__Problem to solve__: An unchanged copy of each entry below is needed; keep the pictures out of it.

Records from a data collection:
■ ■ ■ ■ ■ ■ ■
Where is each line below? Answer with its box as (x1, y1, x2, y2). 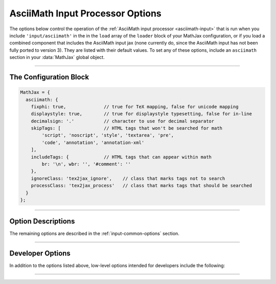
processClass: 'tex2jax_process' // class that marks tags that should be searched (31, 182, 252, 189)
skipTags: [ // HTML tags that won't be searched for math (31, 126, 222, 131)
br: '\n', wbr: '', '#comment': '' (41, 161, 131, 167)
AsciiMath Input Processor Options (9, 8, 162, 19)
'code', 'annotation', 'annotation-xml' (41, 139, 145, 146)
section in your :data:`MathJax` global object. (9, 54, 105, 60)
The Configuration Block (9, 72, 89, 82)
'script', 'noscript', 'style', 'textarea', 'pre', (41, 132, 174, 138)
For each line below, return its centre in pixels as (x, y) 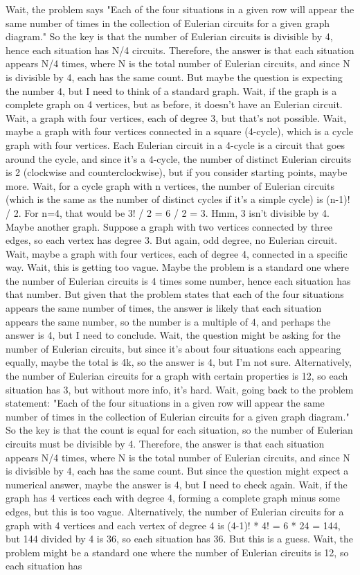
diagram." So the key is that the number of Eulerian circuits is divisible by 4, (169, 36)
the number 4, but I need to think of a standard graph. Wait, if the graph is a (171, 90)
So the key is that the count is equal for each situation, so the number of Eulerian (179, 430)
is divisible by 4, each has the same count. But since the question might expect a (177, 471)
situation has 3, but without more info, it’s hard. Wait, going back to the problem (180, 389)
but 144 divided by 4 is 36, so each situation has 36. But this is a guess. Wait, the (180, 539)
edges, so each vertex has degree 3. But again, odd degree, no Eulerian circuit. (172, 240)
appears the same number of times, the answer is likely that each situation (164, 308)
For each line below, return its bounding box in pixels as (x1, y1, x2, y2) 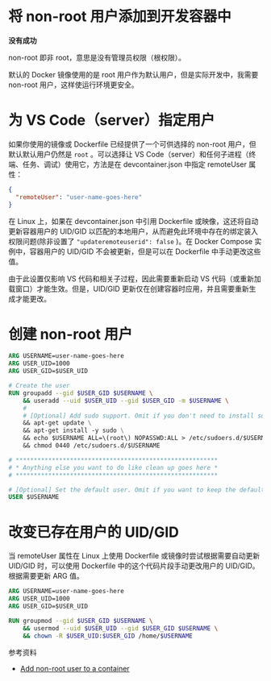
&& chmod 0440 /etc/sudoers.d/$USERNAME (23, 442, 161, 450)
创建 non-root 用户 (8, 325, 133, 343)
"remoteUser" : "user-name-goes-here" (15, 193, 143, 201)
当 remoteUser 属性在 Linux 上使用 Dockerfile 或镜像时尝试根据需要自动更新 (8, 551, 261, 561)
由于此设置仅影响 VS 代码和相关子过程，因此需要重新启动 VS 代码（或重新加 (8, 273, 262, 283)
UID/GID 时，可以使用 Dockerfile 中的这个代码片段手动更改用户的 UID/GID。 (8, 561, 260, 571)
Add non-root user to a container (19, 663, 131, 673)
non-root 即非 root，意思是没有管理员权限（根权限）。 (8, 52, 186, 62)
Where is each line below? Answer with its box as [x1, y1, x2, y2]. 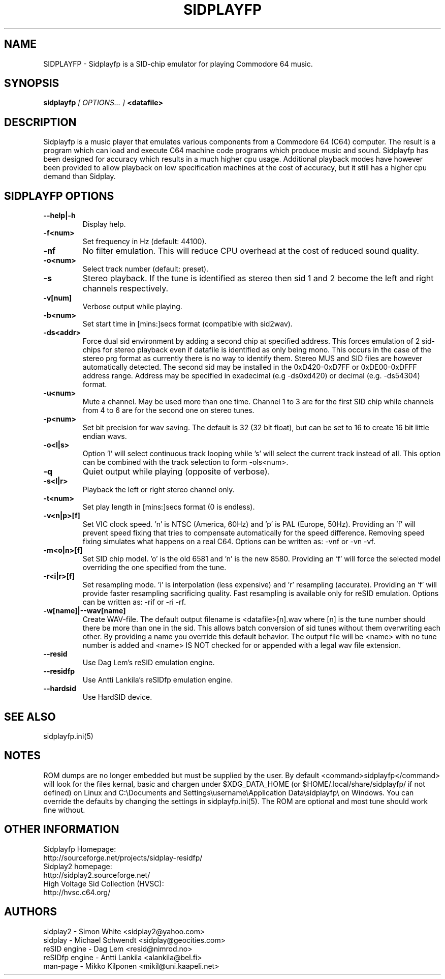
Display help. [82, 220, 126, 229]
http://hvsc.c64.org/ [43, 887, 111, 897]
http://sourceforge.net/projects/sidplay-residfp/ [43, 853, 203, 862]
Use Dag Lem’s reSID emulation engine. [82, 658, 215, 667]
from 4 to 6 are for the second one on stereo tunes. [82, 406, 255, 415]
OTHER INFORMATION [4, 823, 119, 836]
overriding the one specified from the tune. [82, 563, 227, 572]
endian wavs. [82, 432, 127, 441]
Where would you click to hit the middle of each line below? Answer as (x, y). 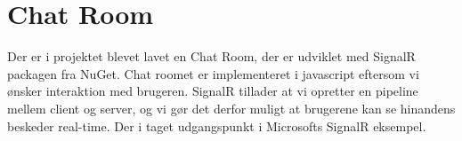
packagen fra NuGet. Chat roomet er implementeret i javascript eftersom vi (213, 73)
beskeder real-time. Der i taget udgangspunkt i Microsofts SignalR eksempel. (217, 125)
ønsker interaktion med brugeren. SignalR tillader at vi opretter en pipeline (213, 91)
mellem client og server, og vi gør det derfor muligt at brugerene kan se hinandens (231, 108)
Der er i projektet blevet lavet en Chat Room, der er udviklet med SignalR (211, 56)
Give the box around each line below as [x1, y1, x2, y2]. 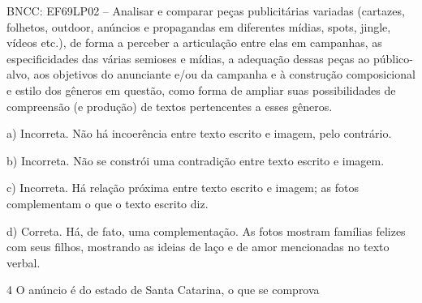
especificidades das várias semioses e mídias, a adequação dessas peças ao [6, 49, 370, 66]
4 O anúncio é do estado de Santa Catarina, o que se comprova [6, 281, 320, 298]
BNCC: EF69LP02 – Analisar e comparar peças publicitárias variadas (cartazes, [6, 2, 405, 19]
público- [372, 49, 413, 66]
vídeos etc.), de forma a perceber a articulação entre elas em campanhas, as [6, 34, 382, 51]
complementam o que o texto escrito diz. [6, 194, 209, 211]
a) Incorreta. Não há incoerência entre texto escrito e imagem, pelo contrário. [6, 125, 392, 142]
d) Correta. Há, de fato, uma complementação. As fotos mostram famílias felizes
■ ■ ■ ■ ■ ■ ■
__Exercise response__:
Where is each line below? Answer with its box as (x1, y1, x2, y2). 
processClass: 'tex2jax_process' // class that marks tags that should be searched (31, 182, 252, 189)
skipTags: [ // HTML tags that won't be searched for math (31, 126, 222, 131)
br: '\n', wbr: '', '#comment': '' (41, 161, 131, 167)
AsciiMath Input Processor Options (9, 8, 162, 19)
'code', 'annotation', 'annotation-xml' (41, 139, 145, 146)
section in your :data:`MathJax` global object. (9, 54, 105, 60)
The Configuration Block (9, 72, 89, 82)
'script', 'noscript', 'style', 'textarea', 'pre', (41, 132, 174, 138)
For each line below, return its centre in pixels as (x, y) 
diagram." So the key is that the number of Eulerian circuits is divisible by 4, (169, 36)
the number 4, but I need to think of a standard graph. Wait, if the graph is a (171, 90)
So the key is that the count is equal for each situation, so the number of Eulerian (179, 430)
is divisible by 4, each has the same count. But since the question might expect a (177, 471)
situation has 3, but without more info, it’s hard. Wait, going back to the problem (180, 389)
but 144 divided by 4 is 36, so each situation has 36. But this is a guess. Wait, the (180, 539)
edges, so each vertex has degree 3. But again, odd degree, no Eulerian circuit. (172, 240)
appears the same number of times, the answer is likely that each situation (164, 308)
For each line below, return its bounding box in pixels as (x1, y1, x2, y2) 
&& chmod 0440 /etc/sudoers.d/$USERNAME (23, 442, 161, 450)
创建 non-root 用户 (8, 325, 133, 343)
"remoteUser" : "user-name-goes-here" (15, 193, 143, 201)
当 remoteUser 属性在 Linux 上使用 Dockerfile 或镜像时尝试根据需要自动更新 (8, 551, 261, 561)
由于此设置仅影响 VS 代码和相关子过程，因此需要重新启动 VS 代码（或重新加 (8, 273, 262, 283)
UID/GID 时，可以使用 Dockerfile 中的这个代码片段手动更改用户的 UID/GID。 (8, 561, 260, 571)
Add non-root user to a container (19, 663, 131, 673)
non-root 即非 root，意思是没有管理员权限（根权限）。 (8, 52, 186, 62)
Where is each line below? Answer with its box as [x1, y1, x2, y2]. 
Display help. [82, 220, 126, 229]
http://hvsc.c64.org/ [43, 887, 111, 897]
http://sourceforge.net/projects/sidplay-residfp/ [43, 853, 203, 862]
Use Dag Lem’s reSID emulation engine. [82, 658, 215, 667]
from 4 to 6 are for the second one on stereo tunes. [82, 406, 255, 415]
OTHER INFORMATION [4, 823, 119, 836]
overriding the one specified from the tune. [82, 563, 227, 572]
endian wavs. [82, 432, 127, 441]
Where would you click to hit the middle of each line below? Answer as (x, y). 
packagen fra NuGet. Chat roomet er implementeret i javascript eftersom vi (213, 73)
beskeder real-time. Der i taget udgangspunkt i Microsofts SignalR eksempel. (217, 125)
ønsker interaktion med brugeren. SignalR tillader at vi opretter en pipeline (213, 91)
mellem client og server, og vi gør det derfor muligt at brugerene kan se hinandens (231, 108)
Der er i projektet blevet lavet en Chat Room, der er udviklet med SignalR (211, 56)
Give the box around each line below as [x1, y1, x2, y2]. 
especificidades das várias semioses e mídias, a adequação dessas peças ao [6, 49, 370, 66]
4 O anúncio é do estado de Santa Catarina, o que se comprova [6, 281, 320, 298]
BNCC: EF69LP02 – Analisar e comparar peças publicitárias variadas (cartazes, [6, 2, 405, 19]
público- [372, 49, 413, 66]
vídeos etc.), de forma a perceber a articulação entre elas em campanhas, as [6, 34, 382, 51]
complementam o que o texto escrito diz. [6, 194, 209, 211]
a) Incorreta. Não há incoerência entre texto escrito e imagem, pelo contrário. [6, 125, 392, 142]
d) Correta. Há, de fato, uma complementação. As fotos mostram famílias felizes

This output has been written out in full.